The calculation confirms that the pH at the equivalence point is approximately 8.72, reflecting the basic nature of the acetate ion in solution. This result underscores the critical role of equilibrium principles in titration analysis, where the conjugate base of a weak acid dominates the solution’s pH.

Conclusion: The equivalence point in a weak acid-strong base titration is not neutral but slightly basic due to the hydrolysis of the conjugate base. This highlights the necessity of considering both acid-base equilibria and solution stoichiometry in analytical chemistry. Such precision in determining pH at critical points ensures accurate interpretation of titration curves and reinforces the interplay between thermodynamics and kinetics in chemical systems. Mastery of these concepts remains foundational for advancing in fields like environmental science, pharmaceuticals, and materials engineering, where controlled pH environments are paramount.

V_{\text{base}} = 25.0,\text{mL} \quad (\text{since } M_{\text{acid}}V_{\text{acid}} = M_{\text{base}}V_{\text{base}}). ]
The total volume is ( V_{\text{total}} = 50.0,\text{mL} = 0.0500,\text{L} ). The moles of acetic acid initially are
[ n_{\text{CH}_3\text{COOH}} = 0.100,\text{M} \times 0.0250,\text{L} = 0.00250,\text{mol}, ]
which are converted entirely to acetate ions, (\text{CH}_3\text{COO}^-).
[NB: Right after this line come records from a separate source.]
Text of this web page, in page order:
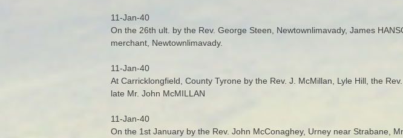
11-Jan-40
On the 26th ult. by the Rev. George Steen, Newtownlimavady, James
merchant, Newtownlimavady.
11-Jan-40
At Carricklongfield, County Tyrone by the Rev. J. McMillan, Lyle Hill, the
late Mr. John McMILLAN
11-Jan-40
On the 1st January by the Rev. John McConaghey, Urney near Strabane,
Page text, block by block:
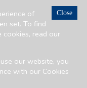
Close
of
set. To find
cookies, read our
our website, you
with our Cookies
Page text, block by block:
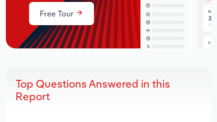
Free Tour
Top Questions Answered in this
Report

Thus,
[ [\text{CH}_3\text{COO}^-] = \frac{0.00250,\text{mol}}{0.0500,\text{L}} = 0.0500,\text{M}. ]
Acetate is the conjugate base of acetic acid and hydrolyzes in water:
[ \text{CH}_3\text{COO}^- + \text{H}_2\text{O} \rightleftharpoons \text{CH}_3\text{COOH} + \text{OH}^-. ]
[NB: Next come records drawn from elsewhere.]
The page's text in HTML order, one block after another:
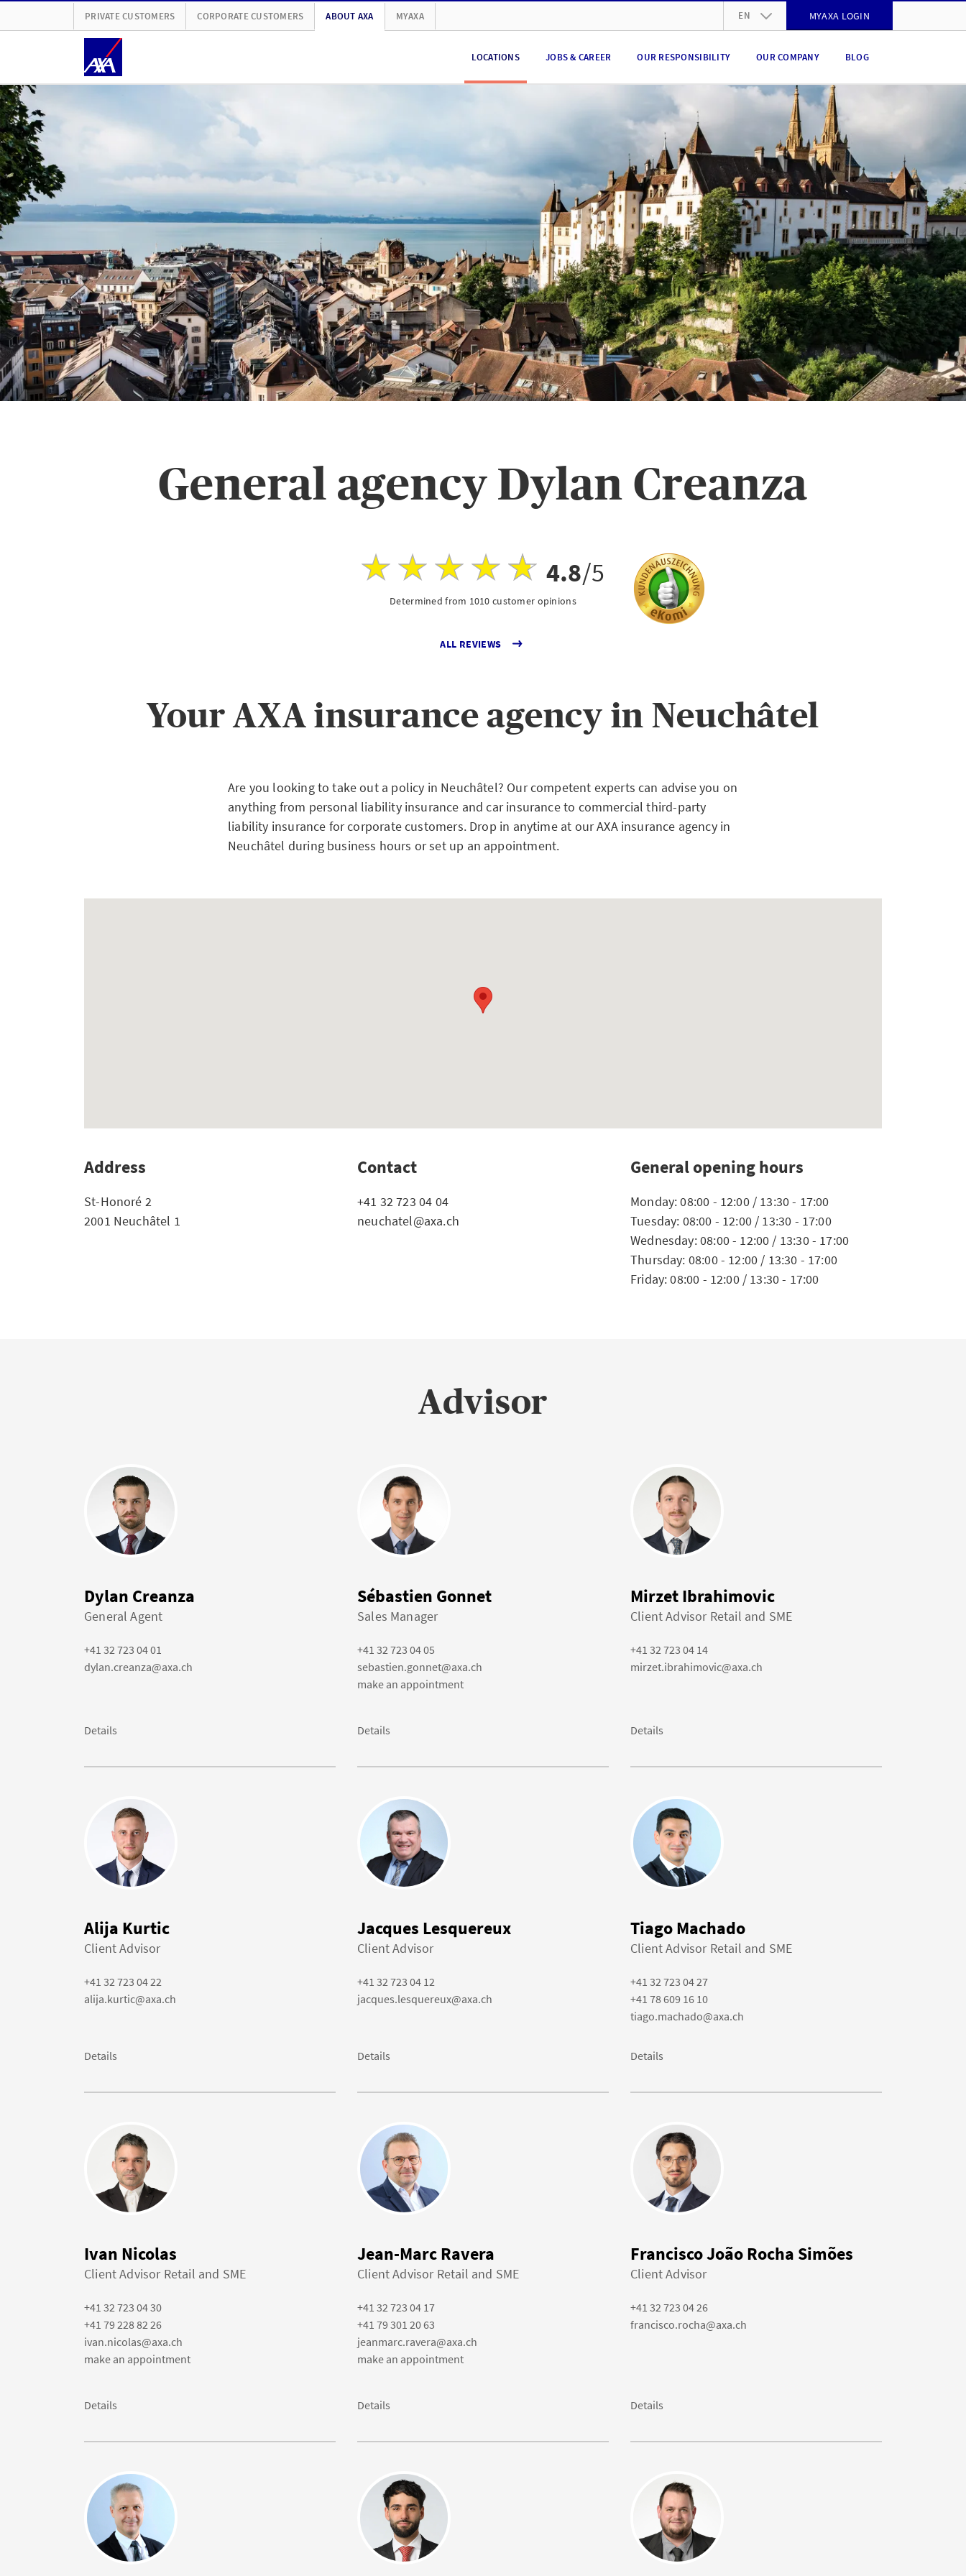
PRIVATE CUSTOMERS CORPORATE CUSTOMERS ABOUT AXA MYAXA EN MYAXA LOGIN
LOCATIONS JOBS & CAREER OUR RESPONSIBILITY OUR COMPANY BLOG
General agency Dylan Creanza
4.8/5
Determined from 1010 customer opinions
ALL REVIEWS
Your AXA insurance agency in Neuchâtel
Are you looking to take out a policy in Neuchâtel? Our competent experts can advise you on
anything from personal liability insurance and car insurance to commercial third-party
liability insurance for corporate customers. Drop in anytime at our AXA insurance agency in
Neuchâtel during business hours or set up an appointment.
Address
St-Honoré 2
2001 Neuchâtel 1
Contact
+41 32 723 04 04
neuchatel@axa.ch
General opening hours
Monday: 08:00 - 12:00 / 13:30 - 17:00
Tuesday: 08:00 - 12:00 / 13:30 - 17:00
Wednesday: 08:00 - 12:00 / 13:30 - 17:00
Thursday: 08:00 - 12:00 / 13:30 - 17:00
Friday: 08:00 - 12:00 / 13:30 - 17:00
Advisor
Dylan Creanza
General Agent
+41 32 723 04 01
dylan.creanza@axa.ch
Details
Sébastien Gonnet
Sales Manager
+41 32 723 04 05
sebastien.gonnet@axa.ch
make an appointment
Details
Mirzet Ibrahimovic
Client Advisor Retail and SME
+41 32 723 04 14
mirzet.ibrahimovic@axa.ch
Details
Alija Kurtic
Client Advisor
+41 32 723 04 22
alija.kurtic@axa.ch
Details
Jacques Lesquereux
Client Advisor
+41 32 723 04 12
jacques.lesquereux@axa.ch
Details
Tiago Machado
Client Advisor Retail and SME
+41 32 723 04 27
+41 78 609 16 10
tiago.machado@axa.ch
Details
Ivan Nicolas
Client Advisor Retail and SME
+41 32 723 04 30
+41 79 228 82 26
ivan.nicolas@axa.ch
make an appointment
Details
Jean-Marc Ravera
Client Advisor Retail and SME
+41 32 723 04 17
+41 79 301 20 63
jeanmarc.ravera@axa.ch
make an appointment
Details
Francisco João Rocha Simões
Client Advisor
+41 32 723 04 26
francisco.rocha@axa.ch
Details

The base dissociation constant is
[ K_b = \frac{K_w}{K_a} = \frac{1.0\times10^{-14}}{1.8\times10^{-5}} = 5.56\times10^{-10}. ]
Assuming (x \ll 0.0500),
[ K_b = \frac{[\text{CH}_3\text{COOH}][\text{OH}^-]}{[\text{CH}_3\text{COO}^-]} \approx \frac{x^2}{0.0500} \quad\Rightarrow\quad x = \sqrt{K_b \times 0.0500} = \sqrt{5.56\times10^{-10} \times 0.0500} = 5.27\times10^{-6},\text{M}. ]
Thus, ([\text{OH}^-] = 5.27\times10^{-6},\text{M}), and
[ \text{pOH} = -\log(5.27\times10^{-6}) \approx 5.28, \quad \text{pH} = 14.00 - 5.28 = 8.72. ]
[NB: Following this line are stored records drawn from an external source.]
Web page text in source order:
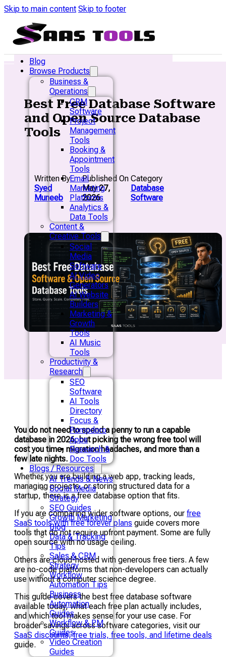
Skip to main content Skip to footer
Blog
Browse Products
Business &
Operations
CRM
Software
Project
Management
Tools
Booking &
Appointment
Tools
Email
Marketing
Platforms
Analytics &
Data Tools
Content &
Creative Tools
Social
Media
Software
AI Video
Generators
AI Website
Builders
Marketing &
Growth
Tools
AI Music
Tools
Productivity &
Research
SEO
Software
AI Tools
Directory
Focus &
Pomodoro
Apps
Research &
Doc Tools
Blogs / Resources
AI Trends & News
Social Media
Strategy
SEO Guides
Growth Marketing
Blog
Data & Tracking
Tips
Sales & CRM
Strategy
Workflow
Automation Tips
Business
Automation
Guides
Workflow & PM
Guides
Video Creation
Guides
Best Free Database Software
and Open Source Database
Tools
Written By
Syed
Muneeb
Published On
May 27,
2026
Category
Database
Software
You do not need to spend a penny to run a capable
database in 2026, but picking the wrong free tool will
cost you time, migration headaches, and more than a
few late nights.
Whether you are building a web app, tracking leads,
managing projects, or storing structured data for a
startup, there is a free database option that fits.
If you are comparing wider software options, our free
SaaS tools with free forever plans guide covers more
tools that do not require upfront payment. Some are fully
open source with no usage ceiling.
Others are cloud-hosted with generous free tiers. A few
are no-code platforms that non-developers can actually
use without a computer science degree.
This guide covers the best free database software
available today, what each free plan actually includes,
and which tool makes sense for your use case. For
broader savings across software categories, visit our
SaaS discounts, free trials, free tools, and lifetime deals
guide.
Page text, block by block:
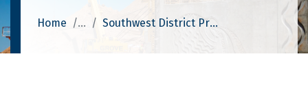
Home Southwest District Projects

Conclusion: The equivalence point in a weak acid–strong base titration is basic because the conjugate base hydrolyzes to produce hydroxide ions. This shift from neutrality is a direct consequence of the acid’s (K_a) value and must be accounted for in precise analytical work. Understanding these equilibria allows chemists to predict titration curves, select appropriate indicators, and design buffer systems—skills essential in pharmaceutical formulation, environmental monitoring, and biochemical research where pH control is critical.